Segment Open
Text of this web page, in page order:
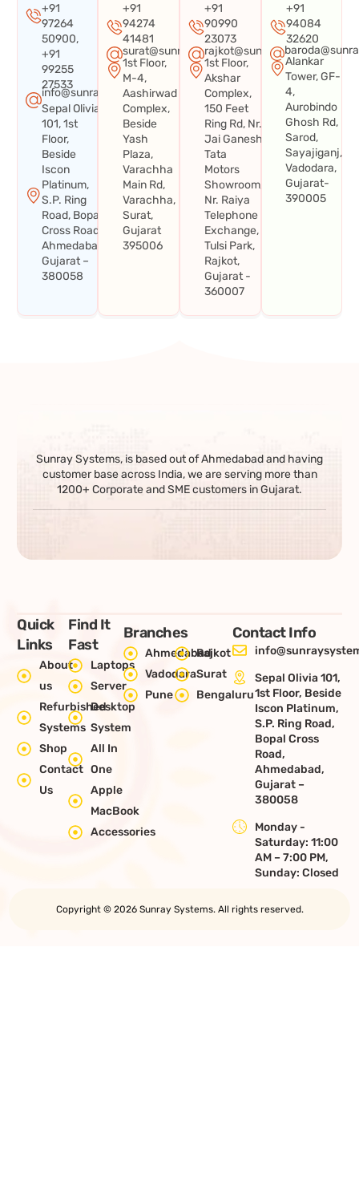
+91
97264
50900,
+91
99255
27533
info@sunraysystems.in
Sepal Olivia
101, 1st
Floor,
Beside
Iscon
Platinum,
S.P. Ring
Road, Bopal
Cross Road,
Ahmedabad,
Gujarat –
380058
+91
94274
41481
surat@sunraysystems.in
1st Floor,
M-4,
Aashirwad
Complex,
Beside
Yash
Plaza,
Varachha
Main Rd,
Varachha,
Surat,
Gujarat
395006
+91
90990
23073
rajkot@sunraysystems.in
1st Floor,
Akshar
Complex,
150 Feet
Ring Rd, Nr.
Jai Ganesh
Tata
Motors
Showroom,
Nr. Raiya
Telephone
Exchange,
Tulsi Park,
Rajkot,
Gujarat -
360007
+91
94084
32620
Alankar
Tower, GF-
4,
Aurobindo
Ghosh Rd,
Sarod,
Sayajiganj,
Vadodara,
Gujarat-
390005
Sunray Systems, is based out of Ahmedabad and having
customer base across India, we are serving more than
1200+ Corporate and SME customers in Gujarat.
Quick
Links
About
us
Refurbished
Systems
Shop
Contact
Us
Find It
Fast
Laptops
Server
Desktop
System
All In
One
Apple
MacBook
Accessories
Branches
AhmedabadRajkot
VadodaraSurat
Pune
Bengaluru
Contact Info
Sepal Olivia 101,
1st Floor, Beside
Iscon Platinum,
S.P. Ring Road,
Bopal Cross
Road,
Ahmedabad,
Gujarat –
380058
Monday -
Saturday: 11:00
AM – 7:00 PM,
Sunday: Closed
Copyright © 2026 Sunray Systems. All rights reserved.
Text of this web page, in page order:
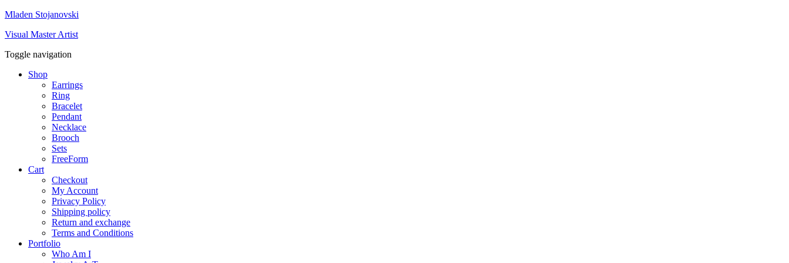
Mladen Stojanovski
Visual Master Artist
Toggle navigation
Shop
Earrings
Ring
Bracelet
Pendant
Necklace
Brooch
Sets
FreeForm
Cart
Checkout
My Account
Privacy Policy
Shipping policy
Return and exchange
Terms and Conditions
Portfolio
Who Am I
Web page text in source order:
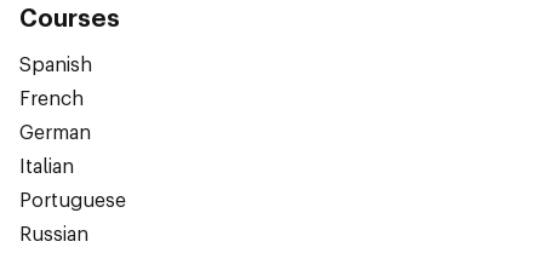
Courses
Spanish
French
German
Italian
Portuguese
Russian
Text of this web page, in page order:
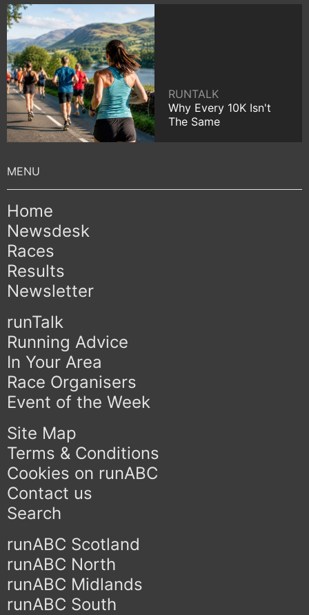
Segment Closed
Reproduce the listing exactly. Do not include its images.

§ Exercise answer
Text of this web page, in page order:
+91
97264
50900,
+91
99255
27533
info@sunraysystems.in
Sepal Olivia
101, 1st
Floor,
Beside
Iscon
Platinum,
S.P. Ring
Road, Bopal
Cross Road,
Ahmedabad,
Gujarat –
380058
+91
94274
41481
surat@sunraysystems.in
1st Floor,
M-4,
Aashirwad
Complex,
Beside
Yash
Plaza,
Varachha
Main Rd,
Varachha,
Surat,
Gujarat
395006
+91
90990
23073
rajkot@sunraysystems.in
1st Floor,
Akshar
Complex,
150 Feet
Ring Rd, Nr.
Jai Ganesh
Tata
Motors
Showroom,
Nr. Raiya
Telephone
Exchange,
Tulsi Park,
Rajkot,
Gujarat -
360007
+91
94084
32620
Alankar
Tower, GF-
4,
Aurobindo
Ghosh Rd,
Sarod,
Sayajiganj,
Vadodara,
Gujarat-
390005
Sunray Systems, is based out of Ahmedabad and having
customer base across India, we are serving more than
1200+ Corporate and SME customers in Gujarat.
Quick
Links
About
us
Refurbished
Systems
Shop
Contact
Us
Find It
Fast
Laptops
Server
Desktop
System
All In
One
Apple
MacBook
Accessories
Branches
AhmedabadRajkot
VadodaraSurat
Pune
Bengaluru
Contact Info
Sepal Olivia 101,
1st Floor, Beside
Iscon Platinum,
S.P. Ring Road,
Bopal Cross
Road,
Ahmedabad,
Gujarat –
380058
Monday -
Saturday: 11:00
AM – 7:00 PM,
Sunday: Closed
Copyright © 2026 Sunray Systems. All rights reserved.
Text of this web page, in page order:
Mladen Stojanovski
Visual Master Artist
Toggle navigation
Shop
Earrings
Ring
Bracelet
Pendant
Necklace
Brooch
Sets
FreeForm
Cart
Checkout
My Account
Privacy Policy
Shipping policy
Return and exchange
Terms and Conditions
Portfolio
Who Am I
Web page text in source order:
Courses
Spanish
French
German
Italian
Portuguese
Russian
Text of this web page, in page order:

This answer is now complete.